Have you ever felt like it’s impossible for you (or someone you know) to have the guts to say no? Would people consider you a “yes man” or “yes woman?” Do you often sacrifice yourself, your emotions, your physical health, or your emotional and mental health to please others?
If you said yes to any of these questions, I strongly urge you to keep reading.
We all want to do what we can to help friends, family, co-workers, and other loved ones in our lives. But sometimes we do it at the expense of our mental/emotional health, and physical health. Today I want to help you and empower you to SAY NO! I also want to tell you how you can do so with grace.
The Tiny, 2 Letter Word We All Struggle With
No. NO. Noooo.
Literally only 2 letters (unless you exaggerate it like I did the last time). These 2 letters often have us stumbling. It’s so hard to say no sometimes.
I think it’s hard for a lot of us because we are afraid of what the other party’s reaction may be. It can feel like such a “loaded” word.
Because of the fear we have of saying no, we find ourselves saying “yes” to things we really don’t want to be saying yes to. That really needs to stop! It is something we all struggle with, and something that I personally continue to struggle with sometimes.

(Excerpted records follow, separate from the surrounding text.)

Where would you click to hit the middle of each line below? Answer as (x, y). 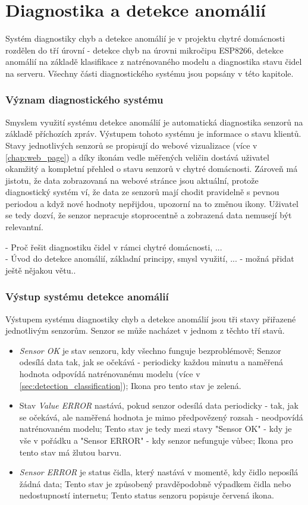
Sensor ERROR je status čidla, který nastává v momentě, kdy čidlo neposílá (159, 472)
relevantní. (24, 227)
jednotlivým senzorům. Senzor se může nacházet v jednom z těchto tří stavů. (145, 330)
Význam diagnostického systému (84, 100)
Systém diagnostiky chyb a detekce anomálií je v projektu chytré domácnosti (145, 38)
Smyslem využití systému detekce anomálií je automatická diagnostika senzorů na (154, 122)
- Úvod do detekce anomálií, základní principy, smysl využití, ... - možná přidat (150, 258)
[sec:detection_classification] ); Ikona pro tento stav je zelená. (130, 385)
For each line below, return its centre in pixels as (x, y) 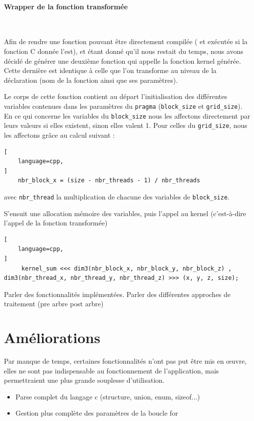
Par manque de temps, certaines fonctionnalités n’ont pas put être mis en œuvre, (125, 361)
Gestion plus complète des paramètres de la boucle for (97, 413)
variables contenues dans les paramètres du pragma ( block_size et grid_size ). (123, 106)
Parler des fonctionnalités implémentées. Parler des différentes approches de (117, 294)
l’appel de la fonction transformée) (56, 223)
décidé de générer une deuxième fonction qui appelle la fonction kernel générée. (123, 61)
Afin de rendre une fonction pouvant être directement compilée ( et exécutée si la (126, 41)
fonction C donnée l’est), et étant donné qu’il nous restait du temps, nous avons (124, 51)
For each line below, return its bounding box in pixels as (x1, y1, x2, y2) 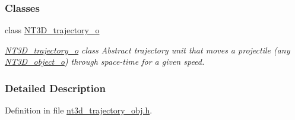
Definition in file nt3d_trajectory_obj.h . (5, 104, 153, 116)
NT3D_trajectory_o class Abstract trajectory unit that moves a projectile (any (5, 43, 290, 56)
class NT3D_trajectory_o (5, 24, 100, 36)
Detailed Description (5, 80, 106, 95)
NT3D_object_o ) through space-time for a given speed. (5, 55, 205, 68)

Stop saying yes to everything!
I want to start by saying this: in no way is this post meant to be negative. I genuinely want to help you to begin your new journey toward prioritizing your family, yourself, your wants, and your needs.
Often times it can be hard to find a balance when you are constantly finding yourself in “compromising” situations that you don’t want to be in. This can be anywhere from being around a group of people who make you uncomfortable, to constantly doing favors for people who don’t reciprocate them back to you.

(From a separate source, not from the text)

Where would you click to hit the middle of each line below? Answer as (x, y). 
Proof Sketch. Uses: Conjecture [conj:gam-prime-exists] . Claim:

If you’re anything like me, you’ve probably said yes many times to things that you didn’t want to do, didn’t feel like doing, or weren’t comfortable doing. Sometimes it just feels like we say yes to any and everything even when it isn’t mutually beneficial or it harms us in some way, shape, or form. We have to seriously sit down and ask ourselves, why? Why do we constantly put ourselves in situations that aren’t good for us, physically, emotionally, spiritually, etc just to please other people?

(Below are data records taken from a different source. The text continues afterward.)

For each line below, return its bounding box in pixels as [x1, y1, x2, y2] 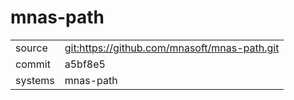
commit [15, 57, 51, 71]
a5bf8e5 [64, 57, 106, 71]
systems [15, 73, 55, 87]
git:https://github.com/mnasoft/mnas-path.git [64, 41, 280, 55]
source [15, 41, 48, 55]
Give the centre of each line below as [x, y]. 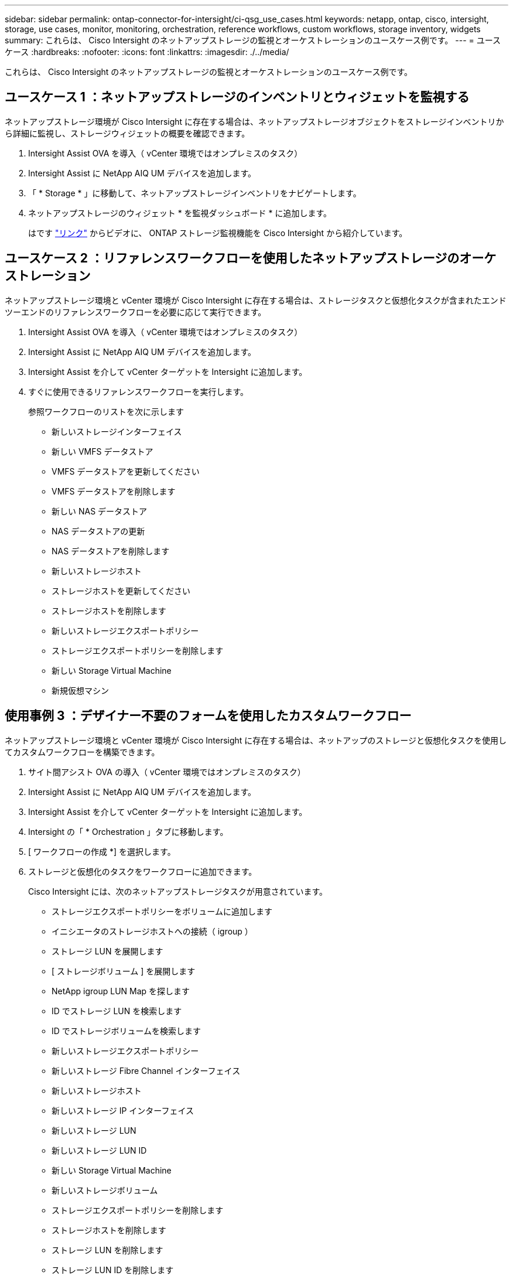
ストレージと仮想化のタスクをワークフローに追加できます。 [143, 871]
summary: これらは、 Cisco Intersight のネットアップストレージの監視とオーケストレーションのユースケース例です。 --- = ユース [253, 40]
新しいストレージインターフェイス [117, 431]
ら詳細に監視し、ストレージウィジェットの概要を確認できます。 [127, 133]
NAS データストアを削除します [111, 551]
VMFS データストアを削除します [114, 491]
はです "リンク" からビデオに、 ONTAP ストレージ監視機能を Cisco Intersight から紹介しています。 [218, 233]
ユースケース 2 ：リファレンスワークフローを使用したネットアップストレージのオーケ [251, 258]

It was time for me to take back control of my life.
After experiencing multiple losses in 2019, I really stopped being that “yes” woman. I had to force myself to stop pushing myself to be around people I didn’t want to be around, I had to stop doing things I didn’t want to do, and I just had to put my foot down. It was time for me to take back control of my life. I had to learn to take care of me, my family, and our needs. If I didn’t, who would? That’s when I started saying no.
What Saying No Doesn’t Mean:
Saying no doesn’t mean that you don’t care about a person or a thing. It doesn’t mean that you don’t value relationships with other people. It doesn’t mean that you believe your needs to be above everyone else’s, and it certainly does not make you a selfish person.
We recognize that saying no might be hard because it can lead us to feeling guilty. It may even also hurt the person’s feelings that you’re saying no to, and it may even form somewhat of a “rift” between you and that person.
What it really means:
By saying no, you are really saying yes to you and your family.
You are saying yes to:
-Other opportunities that may have been missed if you had not said “no” to doing the other thing
-Being able to spend more time with your family;
-Being more productive
-Your mental (and sometimes physical) health
-Having more energy to do things that YOU want to do.
Here are my 5 reasons to say no:
1. You protect your peace
2. Only YOU know what YOU want/need
3. You set boundaries when you say “no.”
4. Utilize that saved time to do something you want to do
5. You begin to prioritize YOU and your family
How to Say No With Grace
Like I mentioned earlier, you may end up feeling guilty or regretful for telling that person no. I want to tell you how to say no without feeling guilty, and without hurting the other party’s feelings.
First, avoid flat out saying no. Avoid saying “I’m too busy for. . .” because this can definitely cause hurt feelings.
Instead, try leading with:
“I appreciate. . . but. . . “
“Thank you for. . . but. . .”
“Unfortunately I. . .
“I would love to. . . but. . .”
Again, I don’t want this post to come off as negative or that I’m promoting selfishness. I just feel like there are many of us in this world that will constantly put ourselves in harms way because we don’t know how to say no. I truly hope that this has helped someone.